This tutorial shows how to connect websocket clients to AMQP

Getting Started

To run this you must have installed docker and have added a host file entry for kaazing.example.com, as described here

The docker-compose.yml describes two containers it will run: the gateway and the RabbitMQ broker. These will be launched in the following configuration

AMQP architecture

The gateway container will run a amqp.proxy service that allows WebSocket clients to connect on the front end. Clients will connect on a "wss" address which denotes a TLS secured websocket url.
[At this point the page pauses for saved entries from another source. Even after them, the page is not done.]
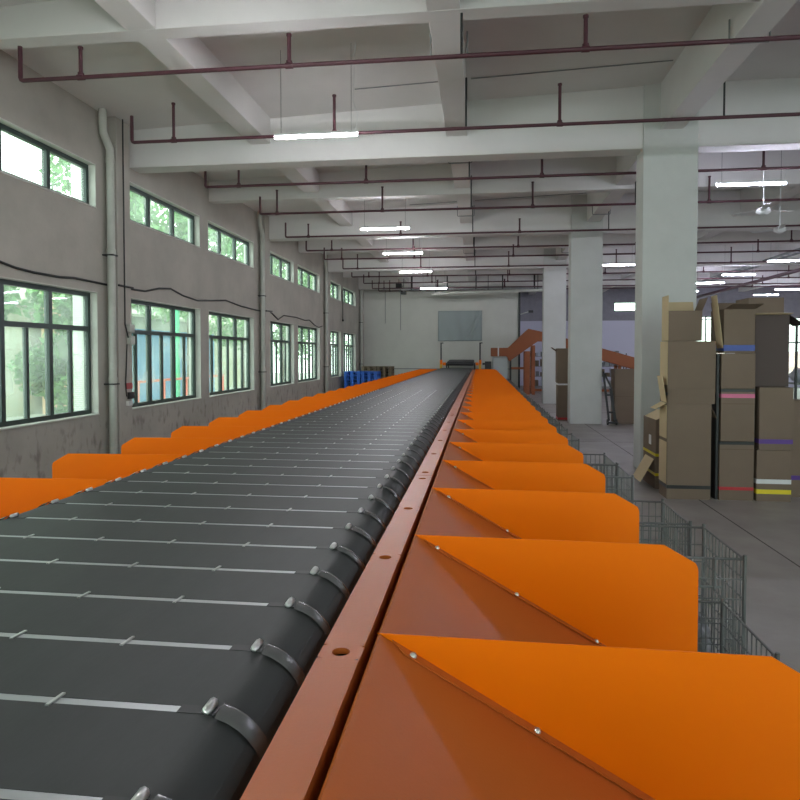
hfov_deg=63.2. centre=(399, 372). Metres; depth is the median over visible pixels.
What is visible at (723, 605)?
wire cage
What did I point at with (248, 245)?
window
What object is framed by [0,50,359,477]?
wall
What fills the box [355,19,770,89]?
conduit
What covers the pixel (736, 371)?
cardboard box
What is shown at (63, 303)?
leafy tree
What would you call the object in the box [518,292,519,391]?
trim
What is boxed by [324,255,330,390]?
pilaster
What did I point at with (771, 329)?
cardboard box
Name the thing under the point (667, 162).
pillar
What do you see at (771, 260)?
tube light
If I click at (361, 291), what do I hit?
drain pipe
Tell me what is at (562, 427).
wire cage
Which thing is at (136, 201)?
leafy tree
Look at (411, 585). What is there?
conveyor
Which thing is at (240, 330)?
leafy tree
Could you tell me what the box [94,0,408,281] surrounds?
ceiling beam
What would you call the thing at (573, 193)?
conduit
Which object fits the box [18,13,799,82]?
pipe
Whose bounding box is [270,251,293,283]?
window
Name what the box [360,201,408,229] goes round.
tube light
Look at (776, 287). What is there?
tube light
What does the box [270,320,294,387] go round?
window
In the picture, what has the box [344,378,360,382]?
pallet
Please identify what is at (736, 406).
cardboard box
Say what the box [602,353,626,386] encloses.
storage rack
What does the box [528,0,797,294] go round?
ceiling beam
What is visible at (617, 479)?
wire cage
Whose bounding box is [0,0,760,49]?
ceiling beam
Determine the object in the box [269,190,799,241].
ceiling beam
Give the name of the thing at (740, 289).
ceiling beam
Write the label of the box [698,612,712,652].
sack
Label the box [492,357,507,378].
cabinet
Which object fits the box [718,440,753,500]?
cardboard box
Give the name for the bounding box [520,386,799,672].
floor
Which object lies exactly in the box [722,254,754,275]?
tube light
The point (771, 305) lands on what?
cardboard box
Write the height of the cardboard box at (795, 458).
1.120 m
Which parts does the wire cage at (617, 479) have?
panel, rail, corner post, panel, panel, corner post
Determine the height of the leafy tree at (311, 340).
10.427 m
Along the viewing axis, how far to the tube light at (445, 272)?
25.12 m
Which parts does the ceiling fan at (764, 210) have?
blade, motor, rod, blade
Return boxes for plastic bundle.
[789,368,799,382]
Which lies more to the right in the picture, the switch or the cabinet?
the cabinet
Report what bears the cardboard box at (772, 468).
on the floor
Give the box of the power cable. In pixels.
[0,260,321,327]
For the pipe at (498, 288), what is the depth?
27.15 m
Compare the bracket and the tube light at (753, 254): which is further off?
the bracket
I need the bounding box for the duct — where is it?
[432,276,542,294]
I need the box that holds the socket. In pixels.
[126,401,132,405]
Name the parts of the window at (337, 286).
frame
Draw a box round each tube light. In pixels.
[274,43,357,138]
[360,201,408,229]
[383,238,422,254]
[400,260,431,272]
[421,272,446,288]
[603,252,634,265]
[697,268,724,283]
[716,150,786,185]
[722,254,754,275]
[753,287,777,294]
[767,259,799,261]
[775,271,799,289]
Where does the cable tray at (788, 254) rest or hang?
attached to the ceiling beam at (361, 286)
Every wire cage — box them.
[535,405,542,413]
[541,413,552,422]
[547,418,559,433]
[552,424,567,438]
[560,433,579,450]
[583,452,617,492]
[587,463,633,503]
[627,498,691,559]
[639,524,746,654]
[697,597,779,660]
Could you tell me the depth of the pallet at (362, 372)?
25.01 m
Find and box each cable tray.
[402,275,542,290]
[698,248,799,281]
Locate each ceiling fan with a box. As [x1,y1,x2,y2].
[730,171,771,215]
[751,187,799,233]
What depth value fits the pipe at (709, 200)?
12.17 m
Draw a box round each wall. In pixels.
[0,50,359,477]
[364,290,518,385]
[520,317,799,386]
[716,352,799,372]
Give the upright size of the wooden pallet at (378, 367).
0.140 m
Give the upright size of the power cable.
0.332 m
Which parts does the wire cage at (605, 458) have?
rail, panel, corner post, panel
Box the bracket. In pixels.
[396,279,405,294]
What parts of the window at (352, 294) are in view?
frame
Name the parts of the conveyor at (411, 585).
rail, rail, rail, chute plate, chute plate, chute plate, chute plate, rail, chute plate, chute plate, chute plate, rail, chute plate, chute plate
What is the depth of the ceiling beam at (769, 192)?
14.08 m
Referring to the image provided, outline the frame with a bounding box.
[440,342,482,368]
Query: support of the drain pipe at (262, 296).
attached to the wall at (42, 230)
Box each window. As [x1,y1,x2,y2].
[0,117,96,208]
[0,276,99,430]
[130,181,199,247]
[131,298,201,409]
[208,220,253,267]
[208,310,254,396]
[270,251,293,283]
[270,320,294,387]
[297,264,319,292]
[298,325,319,382]
[330,280,340,300]
[331,330,340,377]
[343,287,355,306]
[343,332,355,375]
[614,302,634,311]
[702,316,725,353]
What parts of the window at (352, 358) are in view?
sash
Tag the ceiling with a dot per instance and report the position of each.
(302, 91)
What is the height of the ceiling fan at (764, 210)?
1.510 m
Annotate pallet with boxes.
[344,371,360,374]
[344,375,360,378]
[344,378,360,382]
[344,382,360,385]
[361,366,376,369]
[361,371,380,374]
[361,375,380,378]
[361,378,380,382]
[377,366,393,369]
[377,369,393,372]
[381,373,393,376]
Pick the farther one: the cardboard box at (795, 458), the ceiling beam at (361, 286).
the ceiling beam at (361, 286)
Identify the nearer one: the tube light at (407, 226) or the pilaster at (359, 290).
the tube light at (407, 226)
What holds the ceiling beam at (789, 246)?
attached to the ceiling
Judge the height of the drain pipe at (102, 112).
5.104 m
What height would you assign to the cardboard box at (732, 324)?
0.656 m
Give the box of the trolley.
[602,371,618,424]
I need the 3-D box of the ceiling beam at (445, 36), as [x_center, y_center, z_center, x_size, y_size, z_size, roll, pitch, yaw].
[1.085,-3.742,11.502,0.300,0.503,35.300,0,2,7]
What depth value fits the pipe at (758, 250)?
18.14 m
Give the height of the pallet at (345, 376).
0.140 m
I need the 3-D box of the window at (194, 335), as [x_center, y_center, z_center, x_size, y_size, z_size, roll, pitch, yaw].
[-4.143,-0.338,11.350,0.255,1.745,2.620,0,2,7]
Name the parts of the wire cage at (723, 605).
panel, corner post, panel, corner post
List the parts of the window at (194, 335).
sash
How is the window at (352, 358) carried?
in the wall at (42, 230)
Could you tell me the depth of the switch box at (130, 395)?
9.77 m
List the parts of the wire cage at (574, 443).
panel
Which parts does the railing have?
post, post, post
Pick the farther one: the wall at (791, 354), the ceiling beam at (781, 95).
the wall at (791, 354)
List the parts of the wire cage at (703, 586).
panel, rail, corner post, panel, panel, corner post
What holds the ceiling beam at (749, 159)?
attached to the ceiling
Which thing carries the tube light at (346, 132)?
hanging from the ceiling
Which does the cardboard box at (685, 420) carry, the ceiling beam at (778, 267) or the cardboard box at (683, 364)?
the cardboard box at (683, 364)
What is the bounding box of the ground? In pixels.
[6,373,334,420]
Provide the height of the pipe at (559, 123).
0.649 m
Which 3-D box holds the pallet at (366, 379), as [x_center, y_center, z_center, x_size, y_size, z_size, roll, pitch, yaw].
[-1.129,0.285,25.400,0.620,0.140,0.900,0,2,7]
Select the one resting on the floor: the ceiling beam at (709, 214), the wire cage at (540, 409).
the wire cage at (540, 409)
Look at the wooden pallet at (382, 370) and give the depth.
27.51 m
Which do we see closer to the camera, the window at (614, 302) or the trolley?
the trolley
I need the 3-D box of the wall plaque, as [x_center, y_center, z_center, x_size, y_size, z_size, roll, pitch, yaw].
[-4.082,0.194,9.806,0.010,0.090,0.160,0,2,7]
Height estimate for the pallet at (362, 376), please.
0.140 m
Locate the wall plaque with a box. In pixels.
[126,383,132,388]
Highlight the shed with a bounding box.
[5,287,241,417]
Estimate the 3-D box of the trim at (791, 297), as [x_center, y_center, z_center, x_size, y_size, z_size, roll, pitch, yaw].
[16.046,-3.700,32.971,20.280,2.010,0.030,0,2,7]
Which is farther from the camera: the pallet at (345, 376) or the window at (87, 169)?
the pallet at (345, 376)
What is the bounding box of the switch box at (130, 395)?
[127,392,134,398]
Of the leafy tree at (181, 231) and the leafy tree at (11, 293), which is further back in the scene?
the leafy tree at (181, 231)
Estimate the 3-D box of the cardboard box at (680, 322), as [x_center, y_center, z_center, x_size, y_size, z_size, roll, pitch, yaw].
[3.314,-0.635,7.588,0.431,0.524,0.305,0,2,7]
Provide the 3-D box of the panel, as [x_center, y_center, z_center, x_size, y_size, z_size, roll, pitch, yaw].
[3.622,0.604,7.552,0.027,1.660,0.360,0,2,7]
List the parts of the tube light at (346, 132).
power cord
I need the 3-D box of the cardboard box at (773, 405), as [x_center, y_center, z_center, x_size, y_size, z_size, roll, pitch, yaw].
[4.228,0.506,7.479,0.357,0.700,0.452,0,2,7]
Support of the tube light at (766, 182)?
hanging from the ceiling
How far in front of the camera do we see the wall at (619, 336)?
33.68 m
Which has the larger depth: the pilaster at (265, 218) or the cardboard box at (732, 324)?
the pilaster at (265, 218)
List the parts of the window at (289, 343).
sash
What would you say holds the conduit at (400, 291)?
attached to the wall at (416, 345)
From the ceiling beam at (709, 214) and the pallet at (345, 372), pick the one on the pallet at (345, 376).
the pallet at (345, 372)
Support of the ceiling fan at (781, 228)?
hanging from the ceiling
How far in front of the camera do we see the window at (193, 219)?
11.65 m
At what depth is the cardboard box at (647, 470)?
8.14 m
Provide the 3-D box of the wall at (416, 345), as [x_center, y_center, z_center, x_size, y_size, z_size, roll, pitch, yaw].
[1.671,-1.897,29.396,7.360,5.410,0.240,0,2,7]
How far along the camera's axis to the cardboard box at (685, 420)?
7.38 m
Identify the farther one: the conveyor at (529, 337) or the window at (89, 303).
the conveyor at (529, 337)
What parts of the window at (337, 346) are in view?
sash, frame
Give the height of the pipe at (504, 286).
0.649 m
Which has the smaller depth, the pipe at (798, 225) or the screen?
the pipe at (798, 225)
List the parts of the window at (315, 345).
sash
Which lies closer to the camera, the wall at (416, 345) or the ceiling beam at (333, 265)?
the ceiling beam at (333, 265)
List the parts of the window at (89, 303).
sash
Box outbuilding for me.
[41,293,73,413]
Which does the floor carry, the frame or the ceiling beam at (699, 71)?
the frame
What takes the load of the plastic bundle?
on the wire shelf
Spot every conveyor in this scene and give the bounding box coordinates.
[0,368,799,799]
[443,360,478,368]
[491,329,633,394]
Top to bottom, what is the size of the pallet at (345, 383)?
0.140 m
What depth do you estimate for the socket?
9.74 m
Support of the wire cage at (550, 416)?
on the floor
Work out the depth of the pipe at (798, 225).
14.62 m
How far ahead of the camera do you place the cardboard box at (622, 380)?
15.44 m
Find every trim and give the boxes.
[394,368,484,368]
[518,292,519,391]
[520,285,799,320]
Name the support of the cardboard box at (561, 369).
on the cardboard box at (561, 388)
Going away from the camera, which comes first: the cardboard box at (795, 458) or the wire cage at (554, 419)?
the cardboard box at (795, 458)
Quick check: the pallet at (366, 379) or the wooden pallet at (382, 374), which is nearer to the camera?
the pallet at (366, 379)
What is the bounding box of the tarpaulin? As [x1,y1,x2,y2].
[438,311,481,340]
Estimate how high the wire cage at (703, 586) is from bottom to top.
0.750 m
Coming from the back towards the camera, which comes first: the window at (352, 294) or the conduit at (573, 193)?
the window at (352, 294)
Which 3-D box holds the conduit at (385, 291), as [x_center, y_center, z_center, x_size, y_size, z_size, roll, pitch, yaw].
[-0.669,-3.221,29.506,0.024,1.950,0.021,0,2,7]
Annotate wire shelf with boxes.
[789,326,799,398]
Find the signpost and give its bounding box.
[175,310,179,396]
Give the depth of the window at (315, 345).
21.11 m
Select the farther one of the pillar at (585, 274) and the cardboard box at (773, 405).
the pillar at (585, 274)
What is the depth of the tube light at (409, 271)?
20.10 m
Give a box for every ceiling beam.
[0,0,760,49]
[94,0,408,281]
[129,77,799,172]
[209,150,799,203]
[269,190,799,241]
[298,230,799,252]
[328,244,799,272]
[343,265,799,277]
[358,271,799,289]
[426,0,475,280]
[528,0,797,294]
[603,186,799,291]
[710,243,799,277]
[738,272,799,291]
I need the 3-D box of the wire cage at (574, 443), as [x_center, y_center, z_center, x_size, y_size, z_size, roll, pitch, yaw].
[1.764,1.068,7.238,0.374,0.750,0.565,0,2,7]
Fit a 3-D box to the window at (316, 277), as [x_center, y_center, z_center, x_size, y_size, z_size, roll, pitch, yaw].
[-2.986,-2.959,20.623,0.255,0.625,2.650,0,2,7]
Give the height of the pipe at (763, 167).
0.649 m
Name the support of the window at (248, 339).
in the wall at (42, 230)
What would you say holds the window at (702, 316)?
in the wall at (619, 336)
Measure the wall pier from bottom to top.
6.400 m
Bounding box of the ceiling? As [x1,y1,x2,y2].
[0,0,799,254]
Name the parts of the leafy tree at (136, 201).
crown
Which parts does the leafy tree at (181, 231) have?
crown
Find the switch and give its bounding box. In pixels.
[127,336,134,343]
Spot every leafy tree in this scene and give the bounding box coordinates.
[4,285,23,342]
[6,289,73,413]
[38,154,184,402]
[142,203,243,394]
[208,232,285,386]
[273,260,312,381]
[273,270,334,359]
[299,282,349,363]
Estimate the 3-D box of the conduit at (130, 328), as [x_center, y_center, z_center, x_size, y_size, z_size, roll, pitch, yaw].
[-4.058,-1.683,9.698,0.070,4.071,0.260,0,2,7]
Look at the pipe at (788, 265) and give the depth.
24.48 m
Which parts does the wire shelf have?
post
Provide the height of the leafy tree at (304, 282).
10.948 m
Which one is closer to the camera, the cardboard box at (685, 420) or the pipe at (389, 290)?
the cardboard box at (685, 420)
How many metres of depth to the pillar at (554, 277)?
21.64 m
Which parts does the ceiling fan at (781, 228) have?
blade, rod, motor
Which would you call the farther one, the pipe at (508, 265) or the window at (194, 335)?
the pipe at (508, 265)
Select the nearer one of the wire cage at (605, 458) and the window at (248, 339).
the wire cage at (605, 458)
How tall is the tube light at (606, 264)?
1.227 m
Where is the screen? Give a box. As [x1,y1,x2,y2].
[132,329,214,401]
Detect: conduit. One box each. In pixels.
[122,119,134,396]
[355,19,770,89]
[385,291,385,323]
[400,291,400,329]
[411,193,610,216]
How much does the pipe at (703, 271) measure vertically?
0.649 m
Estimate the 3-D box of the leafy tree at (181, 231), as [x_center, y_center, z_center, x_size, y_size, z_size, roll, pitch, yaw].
[-8.314,-3.438,25.408,4.652,9.523,4.240,0,2,5]
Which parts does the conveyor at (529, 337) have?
support leg, support leg, support leg, support leg, panel, panel
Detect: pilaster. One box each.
[107,117,132,453]
[260,215,270,406]
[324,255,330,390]
[359,290,363,365]
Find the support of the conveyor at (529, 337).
on the floor
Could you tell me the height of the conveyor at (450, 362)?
1.420 m
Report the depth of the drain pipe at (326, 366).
22.47 m
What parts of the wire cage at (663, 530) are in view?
panel, rail, corner post, panel, panel, corner post
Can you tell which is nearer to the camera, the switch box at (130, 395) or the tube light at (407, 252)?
the switch box at (130, 395)
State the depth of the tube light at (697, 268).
23.24 m
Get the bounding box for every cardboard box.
[551,347,567,382]
[556,382,567,420]
[611,369,633,423]
[633,409,659,488]
[650,389,716,499]
[657,341,715,402]
[662,295,707,340]
[711,295,763,352]
[718,388,754,441]
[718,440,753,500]
[719,353,755,388]
[735,298,783,353]
[753,448,791,501]
[754,387,793,449]
[755,313,799,386]
[790,399,799,496]
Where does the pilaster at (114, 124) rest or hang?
attached to the wall at (42, 230)
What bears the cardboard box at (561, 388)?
on the floor
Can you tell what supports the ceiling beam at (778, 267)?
attached to the ceiling
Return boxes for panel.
[710,354,719,498]
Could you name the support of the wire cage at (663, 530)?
on the floor
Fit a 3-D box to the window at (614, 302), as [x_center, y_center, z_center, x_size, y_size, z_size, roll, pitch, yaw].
[12.101,-3.423,33.594,2.060,0.500,0.060,0,2,7]
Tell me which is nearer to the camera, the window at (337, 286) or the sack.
the sack
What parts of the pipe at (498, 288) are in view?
rail
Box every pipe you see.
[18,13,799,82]
[98,108,119,453]
[130,77,799,143]
[204,151,799,187]
[258,211,266,409]
[259,175,799,214]
[285,206,799,237]
[305,230,799,251]
[324,237,799,259]
[324,253,328,392]
[342,247,799,269]
[351,267,790,277]
[359,290,362,370]
[363,265,799,283]
[372,275,799,288]
[378,275,799,291]
[696,268,799,298]
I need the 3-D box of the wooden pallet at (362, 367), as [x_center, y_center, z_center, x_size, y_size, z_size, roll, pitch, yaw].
[-1.271,-0.216,28.024,0.630,0.140,0.900,0,2,7]
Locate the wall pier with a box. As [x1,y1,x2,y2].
[71,164,82,410]
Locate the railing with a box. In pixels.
[138,374,223,401]
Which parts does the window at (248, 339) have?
sash
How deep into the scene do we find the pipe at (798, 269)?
23.36 m
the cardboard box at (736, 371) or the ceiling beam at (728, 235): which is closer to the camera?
the cardboard box at (736, 371)
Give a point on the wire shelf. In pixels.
(795, 383)
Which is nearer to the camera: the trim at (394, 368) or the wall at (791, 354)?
the trim at (394, 368)
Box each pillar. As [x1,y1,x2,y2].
[542,248,565,403]
[567,194,602,423]
[633,84,698,467]
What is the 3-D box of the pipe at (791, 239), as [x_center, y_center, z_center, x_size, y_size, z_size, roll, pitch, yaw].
[10.651,-3.494,15.622,26.522,0.649,0.070,0,2,7]
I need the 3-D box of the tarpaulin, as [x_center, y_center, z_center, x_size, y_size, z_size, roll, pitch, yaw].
[2.678,-2.107,29.052,1.962,1.351,0.123,0,2,7]
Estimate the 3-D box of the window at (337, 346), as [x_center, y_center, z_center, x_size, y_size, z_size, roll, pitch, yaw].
[-2.552,-0.705,24.197,0.255,1.745,2.320,0,2,7]
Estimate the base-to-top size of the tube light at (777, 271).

The gateway config file is configured with an amqp.proxy service as follows:

  <service>
    <name>AMQP Tutorial Service</name>
    <description>A service that proxys to an AMQP backend</description>
    <accept>wss://kaazing.example.com:8000/</accept>
    <connect>tcp://rabbitmq:5672</connect>

    <type>amqp.proxy</type>

    <cross-site-constraint>
      <!-- Only websockets coming from this origin can access this url -->
      <allow-origin>https://kaazing.example.com:8000/</allow-origin>
    </cross-site-constraint>
  </service>

Run

  1. Start the containers
docker-compose up -d
  1. Connect to the gateway in a web browser via https://kaazing.example.com:8000/. You may see a security error saying the certificate is not trusted. This is because we are using a self-signed certificate. Proceed anyways (in chrome this is under the advanced drop down displayed). This will temporarily add the generated self-signed certificate to you truststore.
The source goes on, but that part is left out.